_About this exercise_. Starting at the first line of the data below, repeat each line word for word up to and including the line with "remarcabilă a poeziei".

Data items
§
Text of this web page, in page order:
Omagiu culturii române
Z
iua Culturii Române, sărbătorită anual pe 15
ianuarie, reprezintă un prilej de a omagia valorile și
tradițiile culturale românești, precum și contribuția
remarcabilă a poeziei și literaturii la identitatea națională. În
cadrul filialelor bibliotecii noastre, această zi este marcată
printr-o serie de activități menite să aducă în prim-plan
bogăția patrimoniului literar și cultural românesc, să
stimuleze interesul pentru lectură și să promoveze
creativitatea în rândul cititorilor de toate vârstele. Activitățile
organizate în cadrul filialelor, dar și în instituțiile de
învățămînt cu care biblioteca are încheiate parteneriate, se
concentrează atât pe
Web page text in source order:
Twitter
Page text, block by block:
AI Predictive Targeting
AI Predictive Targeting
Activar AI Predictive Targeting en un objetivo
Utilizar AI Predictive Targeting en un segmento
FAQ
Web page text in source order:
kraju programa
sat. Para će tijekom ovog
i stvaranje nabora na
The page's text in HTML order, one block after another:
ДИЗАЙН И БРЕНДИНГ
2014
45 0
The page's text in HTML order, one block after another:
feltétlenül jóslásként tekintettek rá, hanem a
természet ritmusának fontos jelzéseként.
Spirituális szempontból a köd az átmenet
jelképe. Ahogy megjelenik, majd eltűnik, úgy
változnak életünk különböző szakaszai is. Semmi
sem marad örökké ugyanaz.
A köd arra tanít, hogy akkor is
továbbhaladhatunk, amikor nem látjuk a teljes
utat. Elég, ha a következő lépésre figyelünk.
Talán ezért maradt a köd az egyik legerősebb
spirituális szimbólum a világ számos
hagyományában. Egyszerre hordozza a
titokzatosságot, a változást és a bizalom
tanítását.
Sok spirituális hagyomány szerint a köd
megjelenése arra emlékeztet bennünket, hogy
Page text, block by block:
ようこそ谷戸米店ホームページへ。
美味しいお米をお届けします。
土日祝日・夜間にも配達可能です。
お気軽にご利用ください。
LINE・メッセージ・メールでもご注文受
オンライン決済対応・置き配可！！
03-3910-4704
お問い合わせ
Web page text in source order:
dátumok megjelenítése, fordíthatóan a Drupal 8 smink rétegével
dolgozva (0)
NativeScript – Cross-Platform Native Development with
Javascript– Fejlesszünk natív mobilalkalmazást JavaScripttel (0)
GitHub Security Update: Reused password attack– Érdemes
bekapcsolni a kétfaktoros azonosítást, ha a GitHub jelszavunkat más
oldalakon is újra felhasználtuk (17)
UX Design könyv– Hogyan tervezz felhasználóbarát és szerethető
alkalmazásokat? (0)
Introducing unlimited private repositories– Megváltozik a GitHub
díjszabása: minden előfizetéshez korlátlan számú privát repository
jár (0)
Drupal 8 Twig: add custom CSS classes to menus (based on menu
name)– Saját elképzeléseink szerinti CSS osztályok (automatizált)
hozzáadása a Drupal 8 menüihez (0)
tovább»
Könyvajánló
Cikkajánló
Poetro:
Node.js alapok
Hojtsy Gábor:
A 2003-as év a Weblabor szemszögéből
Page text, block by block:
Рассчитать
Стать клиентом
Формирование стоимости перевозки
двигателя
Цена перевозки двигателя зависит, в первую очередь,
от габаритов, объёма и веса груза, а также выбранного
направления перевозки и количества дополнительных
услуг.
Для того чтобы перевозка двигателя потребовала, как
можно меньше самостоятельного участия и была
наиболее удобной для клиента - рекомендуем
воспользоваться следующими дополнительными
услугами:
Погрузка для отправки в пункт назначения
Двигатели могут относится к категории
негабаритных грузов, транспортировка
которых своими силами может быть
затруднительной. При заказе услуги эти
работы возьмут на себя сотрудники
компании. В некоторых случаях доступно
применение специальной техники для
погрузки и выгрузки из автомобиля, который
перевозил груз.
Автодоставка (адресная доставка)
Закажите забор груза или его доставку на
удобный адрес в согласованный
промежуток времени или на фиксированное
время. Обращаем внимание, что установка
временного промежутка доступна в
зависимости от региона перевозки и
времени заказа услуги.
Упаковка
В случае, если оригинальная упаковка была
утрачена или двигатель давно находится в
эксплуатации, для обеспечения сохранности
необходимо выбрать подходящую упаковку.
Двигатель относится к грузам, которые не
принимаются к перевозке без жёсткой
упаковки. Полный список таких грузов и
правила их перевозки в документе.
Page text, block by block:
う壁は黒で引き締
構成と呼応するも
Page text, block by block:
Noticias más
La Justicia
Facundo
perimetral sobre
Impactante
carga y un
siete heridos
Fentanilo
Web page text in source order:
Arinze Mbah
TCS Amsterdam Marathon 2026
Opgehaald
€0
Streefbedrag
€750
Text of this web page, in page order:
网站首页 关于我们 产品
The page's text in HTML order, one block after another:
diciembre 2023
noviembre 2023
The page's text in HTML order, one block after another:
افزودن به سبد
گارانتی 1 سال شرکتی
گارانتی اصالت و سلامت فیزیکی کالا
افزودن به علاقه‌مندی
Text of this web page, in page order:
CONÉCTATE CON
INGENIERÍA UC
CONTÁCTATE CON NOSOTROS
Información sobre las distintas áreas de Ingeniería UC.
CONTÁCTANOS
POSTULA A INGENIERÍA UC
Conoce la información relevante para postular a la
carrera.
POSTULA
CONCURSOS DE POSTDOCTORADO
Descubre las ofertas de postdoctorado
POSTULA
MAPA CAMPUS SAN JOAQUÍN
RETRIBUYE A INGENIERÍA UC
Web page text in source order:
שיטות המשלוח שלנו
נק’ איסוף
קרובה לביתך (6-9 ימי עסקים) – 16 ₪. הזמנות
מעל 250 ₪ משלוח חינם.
§
_Task response_.
Text of this web page, in page order:
Omagiu culturii române
Z
iua Culturii Române, sărbătorită anual pe 15
ianuarie, reprezintă un prilej de a omagia valorile și
tradițiile culturale românești, precum și contribuția
remarcabilă a poeziei și literaturii la identitatea națională. În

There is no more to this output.